One split decision, accelerated by a flouncy meringue-inspired engagement dress, sends Bindiya Akankshi Bhatnagar aka Beanie into a tailspin. As 29-year-old Beanie (Swara Bhasker) says, “Life was good, until it wasn’t”.
Beanie, who spent her formative years as an obedient only child, girlfriend and employee, decides to run. She upends her life, fleeing a predictable middle-class manual of marriage, children and expectations towards the challenging world of stand-up comedy. Dubbed the “runaway bride of Mahim”, Beanie slowly begins to find the courage and material to realise her dreams.
With sulking parents and a broken engagement, it’s up to BFF Kapi (Dolly Singh) and fellow comic Ravi (Ravi Patel) to handhold her through her panic attacks. Ravi becomes both a mentor and easy rebound gig for Beanie.
Patel and Bhasker share an easy onscreen rapport in the six-part Netflix series. Bhaag Beanie Bhaag has been created by Patel and Neel Shah. Jared Miller, Laura Chinn, Nisha Kalra and Devashree Shivadekar join Patel and Shah as the writers and devote several scenes to Beanie’s self-pity and angst as she struggles with taking charge of her life.
The show is also a primer to the world of stand up, with improvisation exercises, cameos by some recognisable comedians and the culture of open mic nights.
Debbie Rao, Abi Varghese and Ishaan Nair direct the short, breezy episodes. Swara Bhasker leads from the front, supported by Varun Thakur as her jilted beau Arun and Girish Kulkarni and Mona Ambegaonkar as parents obsessed with their daughter’s future (defined by marriage and children). The performances range from appealing and fun to exaggerated.

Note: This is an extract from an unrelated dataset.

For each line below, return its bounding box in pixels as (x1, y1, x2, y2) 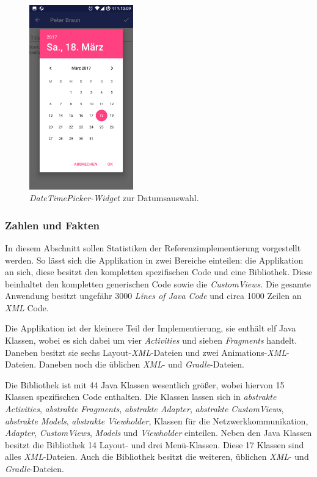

Echoes of the hit American show The Marvelous Mrs. Maisel are tenable, and yet Bhaag Beanie Bhaag stands its ground. Powered by Bhasker’s orgiastic performance, the series addresses issues of parenting, unrealised dreams, the convention conundrum, and adulthood. What the characters cannot say to each other, they express through their comic monologues.
Originally titled Messy, the show delights in disarray, and does so organically.